[TASK PROMPT]: Each entry is to be given again word for word; images are dropped.

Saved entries
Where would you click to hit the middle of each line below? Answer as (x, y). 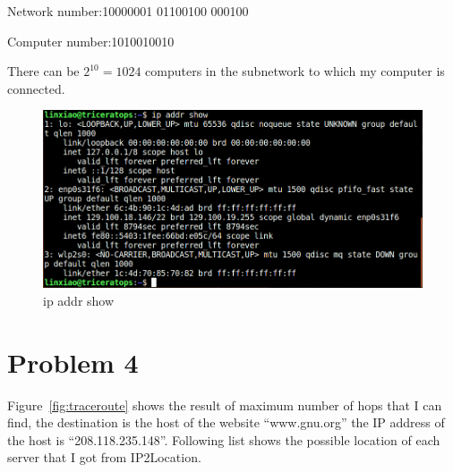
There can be (43, 71)
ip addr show (79, 300)
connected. (36, 88)
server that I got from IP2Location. (104, 457)
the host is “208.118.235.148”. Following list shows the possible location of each (224, 439)
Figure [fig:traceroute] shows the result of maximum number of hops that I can (225, 405)
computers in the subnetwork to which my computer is (295, 71)
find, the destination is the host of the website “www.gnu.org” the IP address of (226, 422)
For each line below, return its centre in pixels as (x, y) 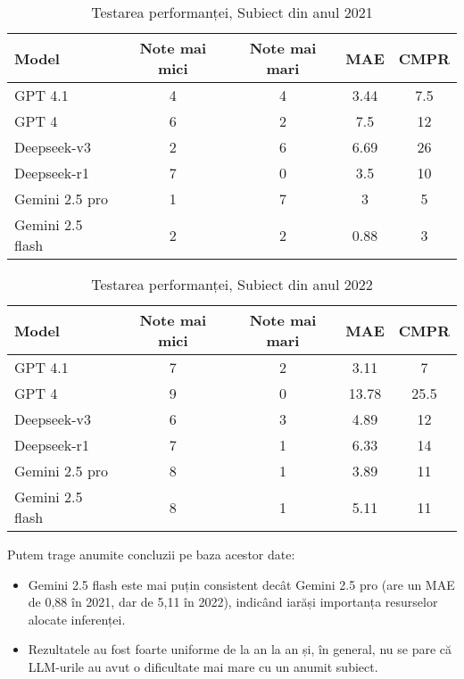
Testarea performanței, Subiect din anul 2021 (232, 12)
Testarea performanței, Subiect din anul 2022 (232, 284)
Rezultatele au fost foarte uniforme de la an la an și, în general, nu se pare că (240, 649)
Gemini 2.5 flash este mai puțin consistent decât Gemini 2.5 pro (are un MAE (241, 584)
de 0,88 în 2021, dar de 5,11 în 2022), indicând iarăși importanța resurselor (233, 602)
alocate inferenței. (77, 619)
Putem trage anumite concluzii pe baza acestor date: (151, 554)
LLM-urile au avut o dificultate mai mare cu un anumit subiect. (203, 666)
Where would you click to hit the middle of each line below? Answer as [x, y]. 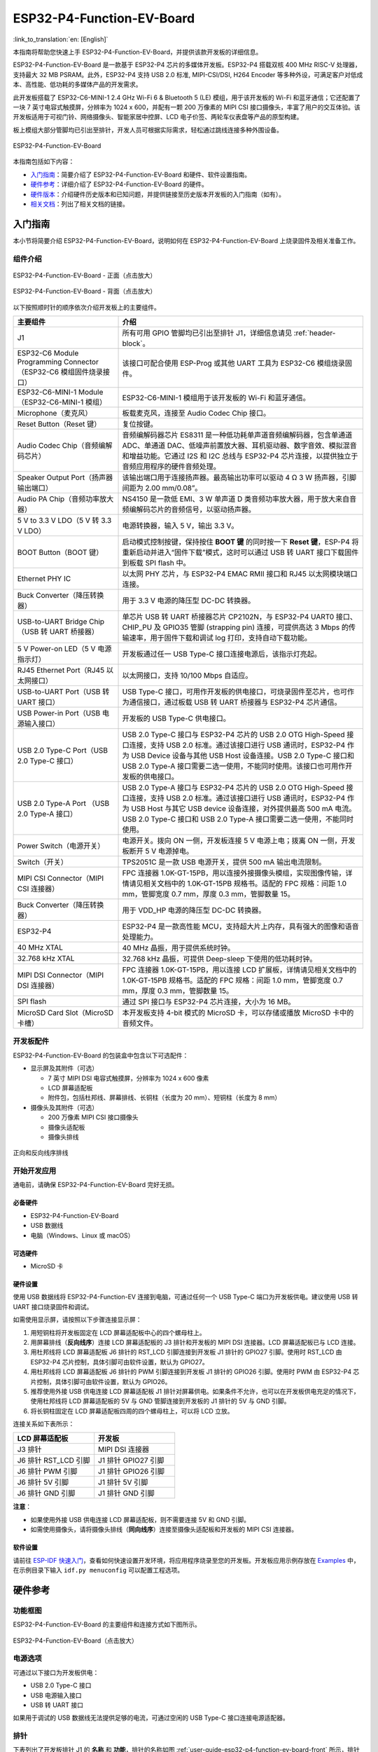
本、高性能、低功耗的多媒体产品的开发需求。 [77, 85]
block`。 [136, 343]
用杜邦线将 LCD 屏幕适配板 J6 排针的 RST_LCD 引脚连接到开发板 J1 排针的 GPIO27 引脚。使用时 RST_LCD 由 [186, 1352]
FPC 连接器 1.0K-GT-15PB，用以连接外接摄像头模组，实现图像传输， [234, 873]
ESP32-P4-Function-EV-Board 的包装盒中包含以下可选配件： [101, 1055]
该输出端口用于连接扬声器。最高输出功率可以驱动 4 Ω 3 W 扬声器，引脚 [239, 478]
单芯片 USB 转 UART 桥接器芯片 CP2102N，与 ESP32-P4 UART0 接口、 [239, 617]
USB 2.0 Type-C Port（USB [63, 751]
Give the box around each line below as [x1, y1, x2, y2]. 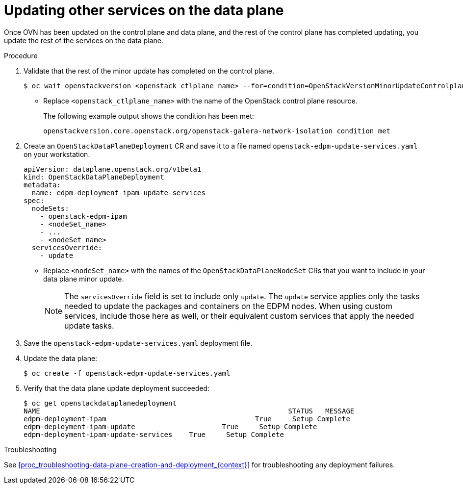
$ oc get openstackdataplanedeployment [24, 399, 177, 407]
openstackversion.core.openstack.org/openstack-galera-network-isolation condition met [43, 127, 391, 135]
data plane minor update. [43, 274, 124, 283]
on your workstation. [24, 150, 90, 158]
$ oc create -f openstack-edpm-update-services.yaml [24, 369, 231, 377]
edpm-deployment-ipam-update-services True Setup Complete [24, 430, 284, 438]
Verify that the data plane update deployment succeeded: [24, 384, 210, 392]
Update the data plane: [24, 354, 98, 362]
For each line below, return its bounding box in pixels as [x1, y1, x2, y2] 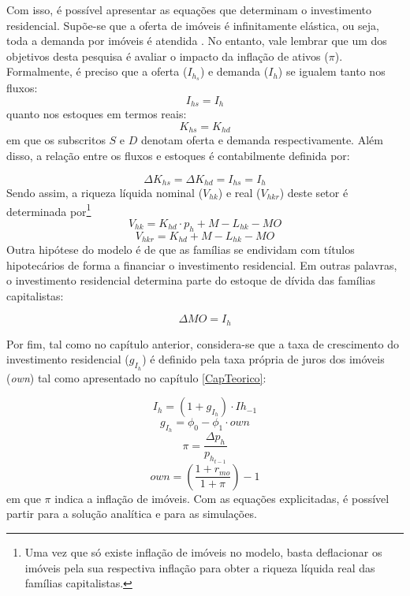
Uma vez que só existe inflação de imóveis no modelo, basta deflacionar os [24, 543, 382, 560]
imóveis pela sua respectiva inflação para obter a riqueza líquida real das [24, 559, 375, 576]
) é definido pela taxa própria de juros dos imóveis [142, 351, 385, 367]
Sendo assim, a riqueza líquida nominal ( [6, 184, 203, 200]
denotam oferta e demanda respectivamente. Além [140, 132, 383, 148]
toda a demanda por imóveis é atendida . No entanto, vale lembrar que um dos [6, 32, 387, 49]
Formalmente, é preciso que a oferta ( [6, 63, 188, 80]
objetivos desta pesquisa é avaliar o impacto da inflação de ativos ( [6, 47, 329, 64]
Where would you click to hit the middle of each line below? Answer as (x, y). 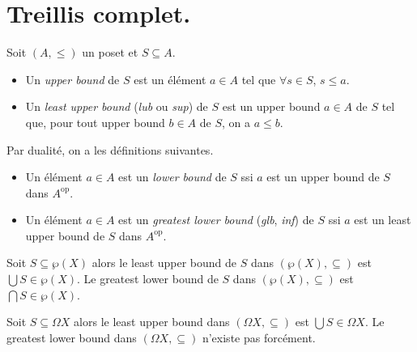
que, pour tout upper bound (95, 122)
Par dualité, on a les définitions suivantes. (110, 149)
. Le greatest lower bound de (147, 279)
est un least (383, 220)
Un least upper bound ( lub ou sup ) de (117, 106)
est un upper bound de (323, 177)
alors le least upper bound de (164, 263)
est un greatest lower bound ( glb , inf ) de (216, 220)
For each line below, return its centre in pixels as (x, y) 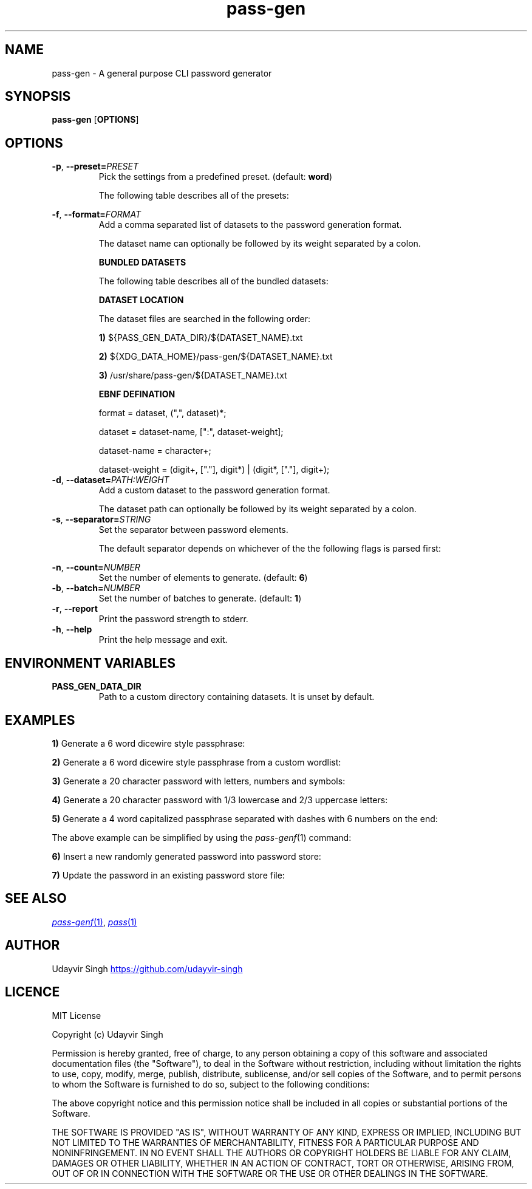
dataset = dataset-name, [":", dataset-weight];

[EXERCISE RESULT]:
Where would you click to hit the middle of each line below? Answer as (x, y). 
There can be (43, 71)
ip addr show (79, 300)
connected. (36, 88)
server that I got from IP2Location. (104, 457)
the host is “208.118.235.148”. Following list shows the possible location of each (224, 439)
Figure [fig:traceroute] shows the result of maximum number of hops that I can (225, 405)
computers in the subnetwork to which my computer is (295, 71)
find, the destination is the host of the website “www.gnu.org” the IP address of (226, 422)
For each line below, return its centre in pixels as (x, y) 
Testarea performanței, Subiect din anul 2021 (232, 12)
Testarea performanței, Subiect din anul 2022 (232, 284)
Rezultatele au fost foarte uniforme de la an la an și, în general, nu se pare că (240, 649)
Gemini 2.5 flash este mai puțin consistent decât Gemini 2.5 pro (are un MAE (241, 584)
de 0,88 în 2021, dar de 5,11 în 2022), indicând iarăși importanța resurselor (233, 602)
alocate inferenței. (77, 619)
Putem trage anumite concluzii pe baza acestor date: (151, 554)
LLM-urile au avut o dificultate mai mare cu un anumit subiect. (203, 666)
Where would you click to hit the middle of each line below? Answer as [x, y]. 
本、高性能、低功耗的多媒体产品的开发需求。 [77, 85]
block`。 [136, 343]
用杜邦线将 LCD 屏幕适配板 J6 排针的 RST_LCD 引脚连接到开发板 J1 排针的 GPIO27 引脚。使用时 RST_LCD 由 [186, 1352]
FPC 连接器 1.0K-GT-15PB，用以连接外接摄像头模组，实现图像传输， [234, 873]
ESP32-P4-Function-EV-Board 的包装盒中包含以下可选配件： [101, 1055]
该输出端口用于连接扬声器。最高输出功率可以驱动 4 Ω 3 W 扬声器，引脚 [239, 478]
单芯片 USB 转 UART 桥接器芯片 CP2102N，与 ESP32-P4 UART0 接口、 [239, 617]
USB 2.0 Type-C Port（USB [63, 751]
Give the box around each line below as [x1, y1, x2, y2]. 
$ oc get openstackdataplanedeployment [24, 399, 177, 407]
openstackversion.core.openstack.org/openstack-galera-network-isolation condition met [43, 127, 391, 135]
data plane minor update. [43, 274, 124, 283]
on your workstation. [24, 150, 90, 158]
$ oc create -f openstack-edpm-update-services.yaml [24, 369, 231, 377]
edpm-deployment-ipam-update-services True Setup Complete [24, 430, 284, 438]
Verify that the data plane update deployment succeeded: [24, 384, 210, 392]
Update the data plane: [24, 354, 98, 362]
For each line below, return its bounding box in pixels as [x1, y1, x2, y2] 
Uma vez que só existe inflação de imóveis no modelo, basta deflacionar os [24, 543, 382, 560]
imóveis pela sua respectiva inflação para obter a riqueza líquida real das [24, 559, 375, 576]
) é definido pela taxa própria de juros dos imóveis [142, 351, 385, 367]
Sendo assim, a riqueza líquida nominal ( [6, 184, 203, 200]
denotam oferta e demanda respectivamente. Além [140, 132, 383, 148]
toda a demanda por imóveis é atendida . No entanto, vale lembrar que um dos [6, 32, 387, 49]
Formalmente, é preciso que a oferta ( [6, 63, 188, 80]
objetivos desta pesquisa é avaliar o impacto da inflação de ativos ( [6, 47, 329, 64]
Where would you click to hit the middle of each line below? Answer as (x, y). 
que, pour tout upper bound (95, 122)
Par dualité, on a les définitions suivantes. (110, 149)
. Le greatest lower bound de (147, 279)
est un least (383, 220)
Un least upper bound ( lub ou sup ) de (117, 106)
est un upper bound de (323, 177)
alors le least upper bound de (164, 263)
est un greatest lower bound ( glb , inf ) de (216, 220)
For each line below, return its centre in pixels as (x, y) 
dataset = dataset-name, [":", dataset-weight];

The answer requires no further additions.